Rating:  Summary: I'm flying high on a rocket in the sky Review: This was made as a tie-in with a travelling exhibition of the photographs Light had selected and cleaned up (don't worry; he hasn't turned them into 'Star Wars: The Special Edition', the book explains that he altered the contrast and removed the crosshairs, but not from the original negatives, it must be said). The book compiles some of the pictures shown during the exhibition, including some of the clever multi-image panoramas which worked much better when they were five feet wide. As some reviewers have mentioned, there are a couple of interlopers from the Gemini missions, and the selection of pictures gets a bit monotonous during the middle section - the bit of the moon, ironically enough.

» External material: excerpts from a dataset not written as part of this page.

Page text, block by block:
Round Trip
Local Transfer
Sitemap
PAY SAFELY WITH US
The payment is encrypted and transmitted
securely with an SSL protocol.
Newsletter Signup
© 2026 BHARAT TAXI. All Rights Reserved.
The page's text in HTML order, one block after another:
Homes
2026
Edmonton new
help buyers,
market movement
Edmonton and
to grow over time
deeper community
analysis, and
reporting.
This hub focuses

Whilst many of the shots of mountains and craters are astonishing, a lot of the time the moon looks like a floodlit quarry at night, and if it wasn't the moon - the moon, for heaven's sake - many of the pictures wouldn't be of interest (compared to the landscape photography of Ansel Adams, for example). My only other criticism is that the combination of high-quality paper and black ink makes fingerprints show up as indelible greasy smudges, and you'll probably want to read the book with gloves (I'm not joking). The rest is essentially as outlined elsewhere on this page; breathtaking images of the lunar landscape, and some interesting, rarely-seen shots of exhausted astronauts covered in stubble and lunar dust. And there's one striking shot of a photograph of one astronaut's family, dropped on the moon's surface - striking because it's the only spot of colour on a black-and-white planet. In the end that's what you'll remember; the lack of colour. Earth is indescribably beautiful.

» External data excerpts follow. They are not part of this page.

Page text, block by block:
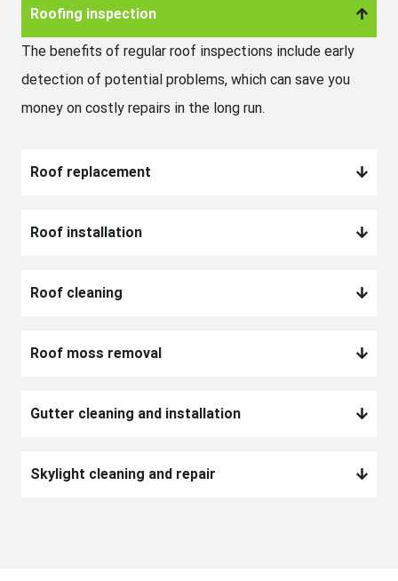
Roofing inspection
The benefits of regular roof inspections include early
detection of potential problems, which can save you
money on costly repairs in the long run.
Roof replacement
Roof installation
Roof cleaning
Roof moss removal
Gutter cleaning and installation
Skylight cleaning and repair
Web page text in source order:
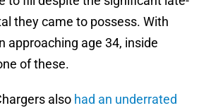
they came to possess. With
approaching age 34, inside
of these.
also had an underrated
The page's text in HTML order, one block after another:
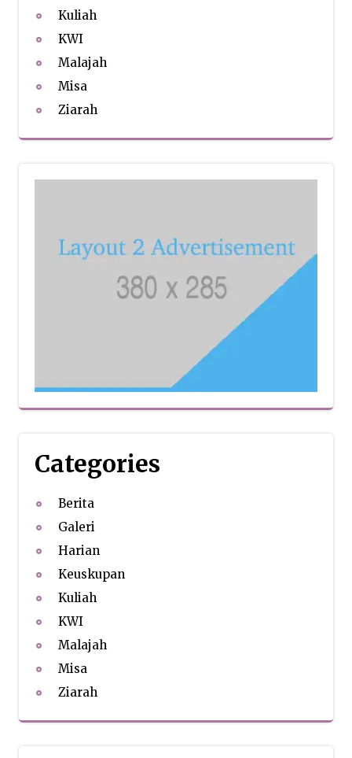
Kuliah
KWI
Malajah
Misa
Ziarah
Categories
Berita
Galeri
Harian
Keuskupan
Kuliah
KWI
Malajah
Misa
Ziarah

Rating:  Summary: Full Moon? I don't think so... Review: Overall, a good book. But... Most of the pictures are really beautiful, but some of them are not that good, to be honest. The author even managed to select some pictures that were definitly out of focus, etc. Not that I don't appreciate this artistic side, but I would definitly have preferred the most perfect pictures available. And the selection also falls a little short! There are not so many pictures, considering that some of the first are not even about the Moon missions, and some are just duplicates of each other. And maybe it would have been a good idea to include some pictures from other Moon probes, such as the Ranger probes, or even the Soviet Luna probes (and rovers!), which are extremely hard to find (thanks NASA for keeping them out of reach!). It would have been, IMHO, much more interesting than some blurry pictures from the Gemini programme. You don't buy this book to learn something, that's for sure, even though the text at the end is quite interesting (thanks to Mr. Chaikin). You buy this book to get a feeling of what it was like to be up there. And you can actually get some of that feeling. It's just sad that it's the closest you can get, and probably will ever get.
Rating:  Summary: You'll Feel Like You're There! Review: Once you've perused the pages of this book, you'll feel like you walked with the moonwalkers. It is absolutely beautiful. If you want to experience it for yourself, this is the book. They say one picture is worth a thousand words...this book proves it.